En el año 1988 Herbert Baumeister se traslada junto a su esposa e hijos a la granja Fox Hollow, en Westfield, Indiana. Poco tiempo después comienzan a desaparecer chicos y hombres jóvenes gays por todo el condado. En el año 1996 la policía descubrirá restos humanos en un bosque cerca de la granja y a los pocos días, un 3 de julio, Baumeister se suicida antes de ser detenido. De esta manera no solo evitará ser acusado de los al menos once asesinatos cometidos en la zona, sino de los trece asesinatos que le son atribuidos como el Estrangulador de la I-70, y que supuestamente cometió entre 1980 y 1990 en los estados de Indiana y Ohio.
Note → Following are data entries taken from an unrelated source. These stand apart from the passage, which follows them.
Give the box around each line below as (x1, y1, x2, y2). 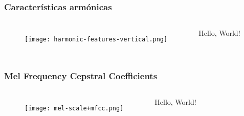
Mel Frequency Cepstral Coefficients (4, 69, 158, 82)
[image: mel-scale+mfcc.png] (25, 105, 124, 112)
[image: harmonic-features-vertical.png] (25, 36, 168, 43)
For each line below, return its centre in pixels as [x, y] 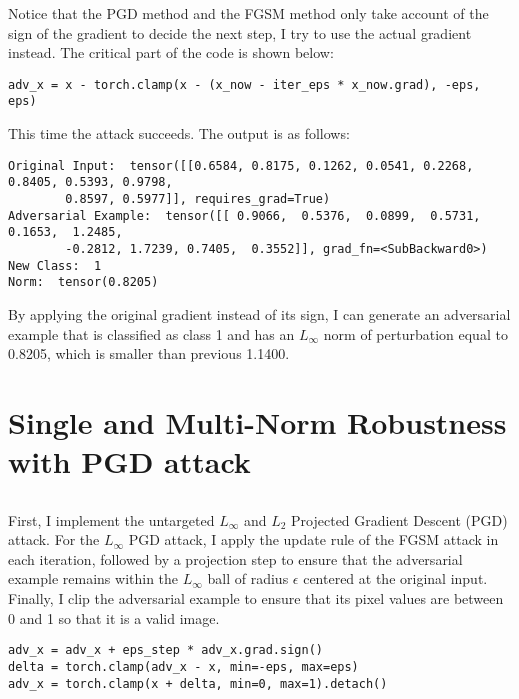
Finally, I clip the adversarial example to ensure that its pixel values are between [256, 598]
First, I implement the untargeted [111, 519]
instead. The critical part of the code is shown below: [171, 52]
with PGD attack [129, 461]
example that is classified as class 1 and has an [151, 333]
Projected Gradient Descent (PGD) [399, 519]
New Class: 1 [55, 265]
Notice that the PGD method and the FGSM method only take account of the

Desde el año 2022, los nuevos dueños de la granja Fox Hollow han ido encontrado en su propiedad al menos diez mil pequeños fragmentos de restos humanos. La Oficina del Forense del Condado de Hamilton se ha volcado desde entonces en identificar cada minúsculo fragmento de hueso para así poder entregar los restos de las víctimas de Baumeister a sus familias. Sorprendentemente se ha topado con el rechazo frontal de algunas de estas familias a hacerse cargo –y de facto a honrar y llorar- a sus hijos y hermanos. Ni la muerte, ni el hecho de saber que fueron asesinados y enterrados sin respeto ni cuidado, han sido suficientes para conmover a sus propios familiares, que han mostrado un odio, un rechazo y una indiferencia tan cruel, fría y calculada como la mostrada por el propio asesino.
Porque esto nunca ha ido de siglas, sino de vidas que importan y de vidas que hay que proteger.